Un fallo judicial en Cipolletti resolvió un caso familiar, permitiendo los viajes internacionales del joven y otorgando a la madre el ejercicio exclusivo de la responsabilidad parental, tras constatar el abandono por parte del padre.
Una jueza de Cipolletti resolvió habilitar los viajes al exterior de un adolescente hasta que alcance la mayoría de edad. Según la sentencia, podrá hacerlo en compañía de su madre o de la persona que ella designe. La decisión se enmarca en una causa que también abordó aspectos centrales de su identidad y entorno familiar.
El expediente describió que el joven creció bajo el cuidado exclusivo de su madre desde la separación de la pareja. En ese período, el vínculo con el padre se vio prácticamente interrumpido, con ausencia de contacto y falta de cumplimiento de las obligaciones alimentarias.
Durante el proceso intervinieron distintos organismos. La Defensoría de Menores de Cipolletti participó con un dictamen en el que sostuvo que se encontraba acreditada una situación de «absoluta indiferencia» por parte del padre, encuadrándola en la causal de abandono prevista en la normativa civil vigente.
También se incorporaron informes escolares y técnicos. Desde la institución educativa se informó que la madre fue la única referente adulta del adolescente, sin registros de participación del padre en su trayectoria escolar. Equipos interdisciplinarios señalaron que el joven no se identificaba con el apellido paterno y lo asociaba a experiencias negativas, mientras que el apellido materno representaba su principal referencia identitaria.

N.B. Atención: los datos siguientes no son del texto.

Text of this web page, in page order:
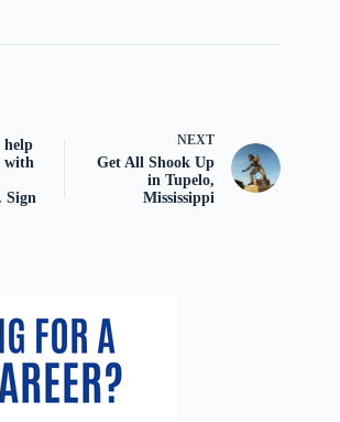
help
with
Sign
NEXT
Get All Shook Up
in Tupelo,
Mississippi
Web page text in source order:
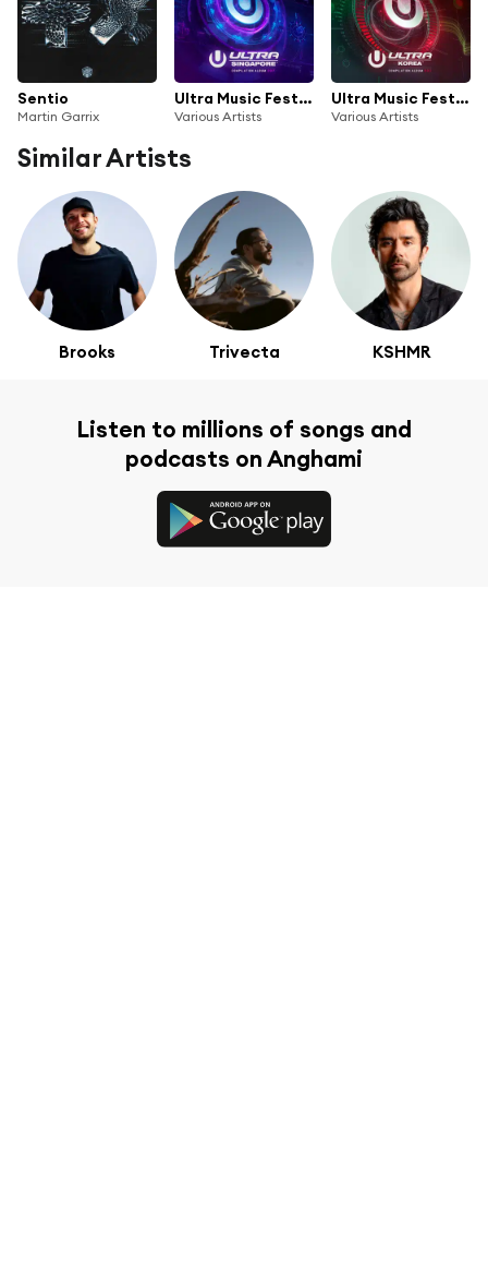
Sentio
Martin Garrix
Ultra Music Festival Singapore 2017
Various Artists
Ultra Music Festival Korea 2017
Various Artists
Similar Artists
Brooks Trivecta KSHMR
Listen to millions of songs and
podcasts on Anghami
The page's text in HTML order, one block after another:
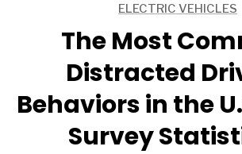
ELECTRIC VEHICLES
The Most
Distracted
Behaviors in the
Survey
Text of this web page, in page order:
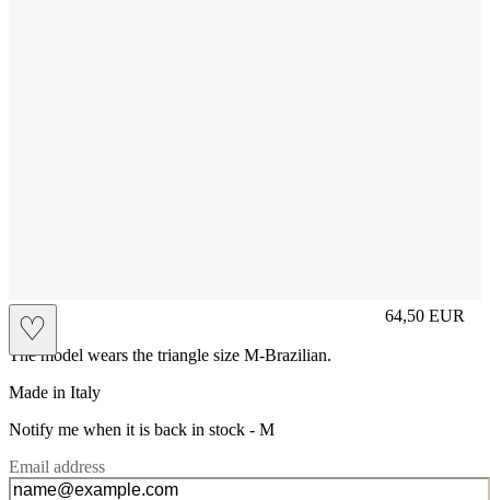
♡
M 64,50 EUR
Prezzo in
The model wears the triangle size M-Brazilian.
Made in Italy
Notify me when it is back in stock - M
Email address
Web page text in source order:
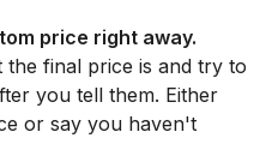
price right away.
the final price is and try to
you tell them. Either
or say you haven't
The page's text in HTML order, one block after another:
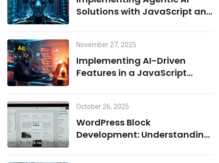
Solutions with JavaScript and
November 27, 2025
Implementing AI-Driven
Features in a JavaScript
Learning
October 26, 2025
WordPress Block
Development: Understanding
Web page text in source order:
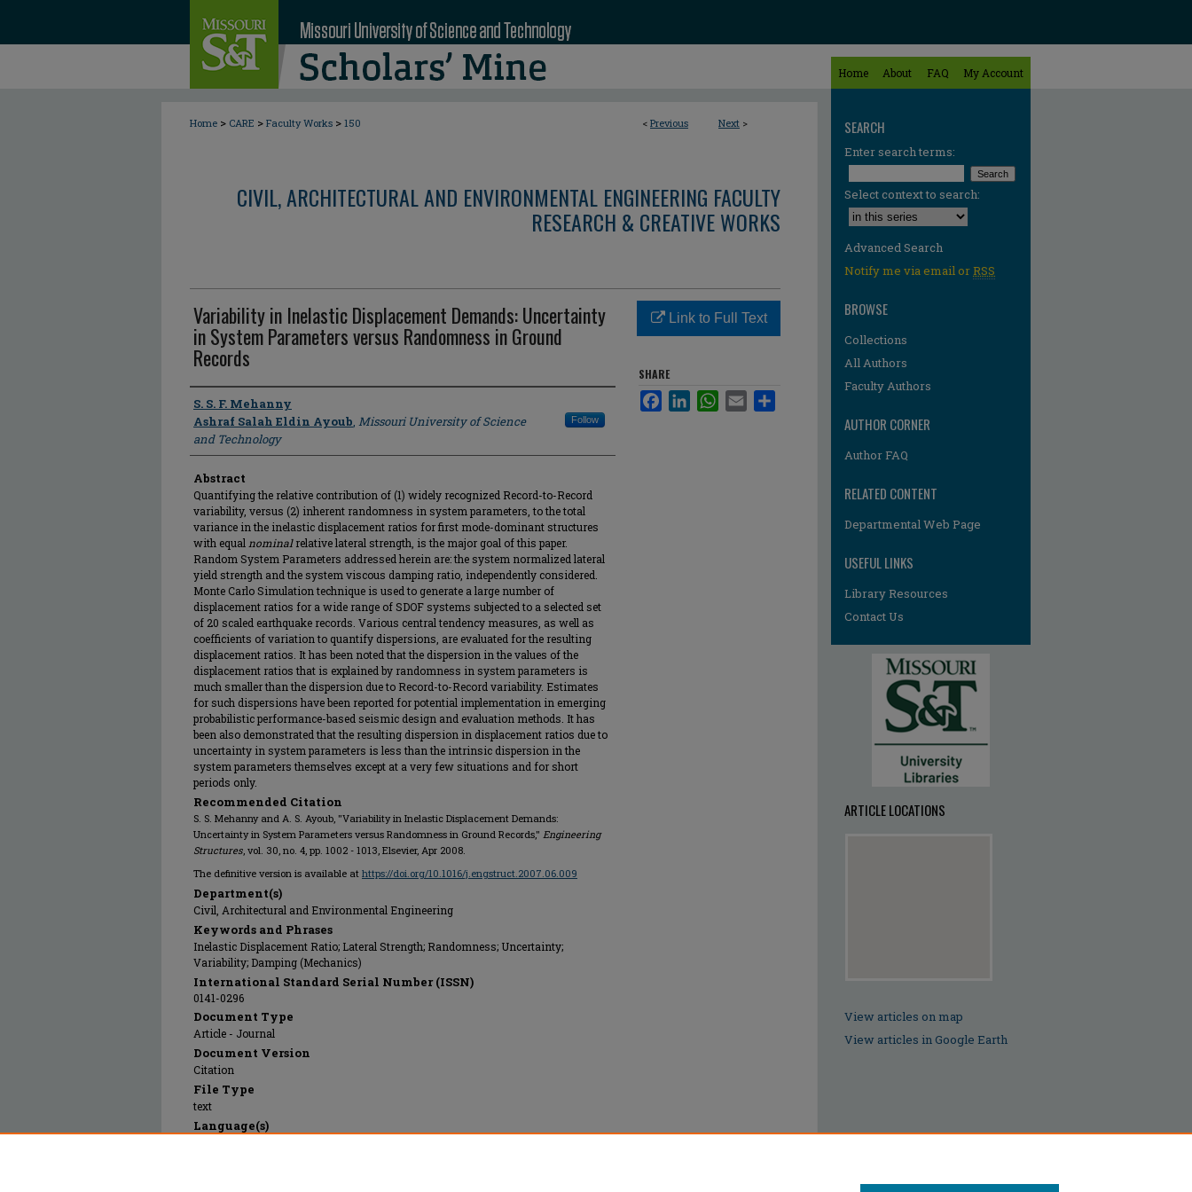
Home About FAQ My Account
< Previous Next >
Home > CARE > Faculty Works > 150
CIVIL, ARCHITECTURAL AND ENVIRONMENTAL ENGINEERING FACULTY
RESEARCH & CREATIVE WORKS
Variability in Inelastic Displacement Demands: Uncertainty
in System Parameters versus Randomness in Ground
Records
Author
S. S. F. Mehanny
Ashraf Salah Eldin Ayoub, Missouri University of Science
and Technology
Follow
Abstract
Quantifying the relative contribution of (1) widely recognized Record-to-Record
variability, versus (2) inherent randomness in system parameters, to the total
variance in the inelastic displacement ratios for first mode-dominant structures
with equal nominalrelative lateral strength, is the major goal of this paper.
Random System Parameters addressed herein are: the system normalized lateral
yield strength and the system viscous damping ratio, independently considered.
Monte Carlo Simulation technique is used to generate a large number of
displacement ratios for a wide range of SDOF systems subjected to a selected set
of 20 scaled earthquake records. Various central tendency measures, as well as
coefficients of variation to quantify dispersions, are evaluated for the resulting
displacement ratios. It has been noted that the dispersion in the values of the
displacement ratios that is explained by randomness in system parameters is
much smaller than the dispersion due to Record-to-Record variability. Estimates
for such dispersions have been reported for potential implementation in emerging
probabilistic performance-based seismic design and evaluation methods. It has
been also demonstrated that the resulting dispersion in displacement ratios due to
uncertainty in system parameters is less than the intrinsic dispersion in the
system parameters themselves except at a very few situations and for short
periods only.
Recommended Citation
S. S. Mehanny and A. S. Ayoub, "Variability in Inelastic Displacement Demands:
Uncertainty in System Parameters versus Randomness in Ground Records," Engineering
Structures, vol. 30, no. 4, pp. 1002 - 1013, Elsevier, Apr 2008.
The definitive version is available at https://doi.org/10.1016/j.engstruct.2007.06.009
Department(s)
Civil, Architectural and Environmental Engineering
Keywords and Phrases
Inelastic Displacement Ratio; Lateral Strength; Randomness; Uncertainty;
Variability; Damping (Mechanics)
International Standard Serial Number (ISSN)
0141-0296
Document Type
Article - Journal
Document Version
Citation
File Type
text
Language(s)
Link to Full Text
SHARE
FacebookLinkedInWhatsApp
Email
SEARCH
Enter search terms:
Select context to search:
Advanced Search
Notify me via email orRSS
BROWSE
Collections
All Authors
Faculty Authors
AUTHOR CORNER
Author FAQ
RELATED CONTENT
Departmental Web Page
USEFUL LINKS
Library Resources
Contact Us
ARTICLE LOCATIONS
View articles on map
View articles in Google Earth
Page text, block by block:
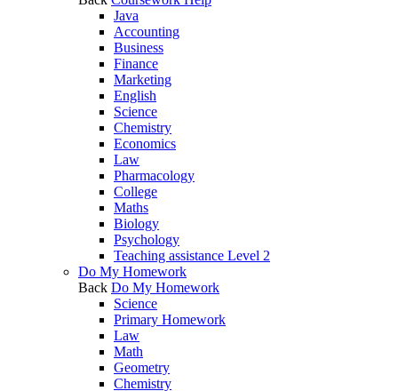
Java
Accounting
Business
Finance
Marketing
English
Science
Chemistry
Economics
Law
Pharmacology
College
Maths
Biology
Psychology
Teaching assistance Level 2
Do My Homework
Back Do My Homework
Science
Primary Homework
Law
Math
Geometry
Chemistry

El padre, pese a estar debidamente notificado, no se presentó en el proceso, un elemento que fue considerado por el tribunal al momento de resolver.
Con ese conjunto de pruebas y dictámenes, la magistrada dispuso la privación de la responsabilidad parental del padre y otorgó el ejercicio exclusivo a la madre. Además, ordenó la supresión del apellido paterno y la incorporación del apellido materno en la documentación correspondiente.
En el mismo fallo, quedó incorporada la autorización para que el adolescente pueda salir del país, tal como había sido solicitado, cerrando así un caso atravesado por la reconstrucción judicial del vínculo familiar y la definición de su situación jurídica.